- EXERCISE REQUIREMENTS -
Omitting the images, transcribe the records below exactly as they stand.

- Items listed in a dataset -
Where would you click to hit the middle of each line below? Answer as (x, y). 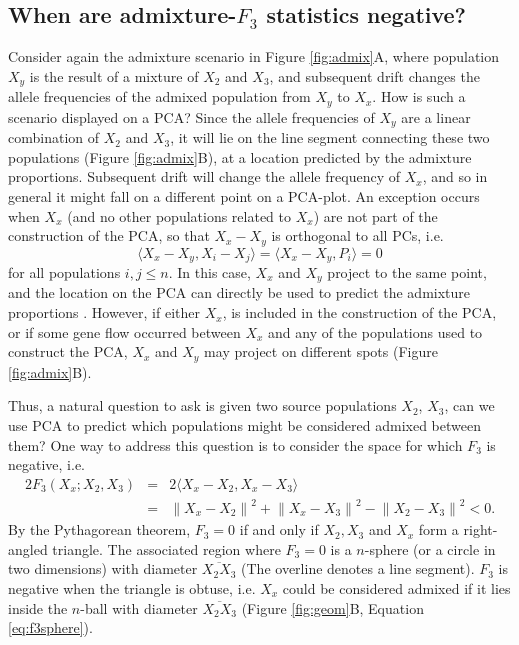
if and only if (279, 529)
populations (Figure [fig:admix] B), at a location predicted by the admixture (240, 156)
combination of (54, 137)
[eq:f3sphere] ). (50, 627)
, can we (469, 405)
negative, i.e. (46, 464)
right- (480, 529)
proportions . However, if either (104, 312)

- OUTPUT BELOW -
Where would you click to hit the middle of each line below? Answer as (x, y). 
if and only if (279, 529)
populations (Figure [fig:admix] B), at a location predicted by the admixture (240, 156)
combination of (54, 137)
[eq:f3sphere] ). (50, 627)
, can we (469, 405)
negative, i.e. (46, 464)
right- (480, 529)
proportions . However, if either (104, 312)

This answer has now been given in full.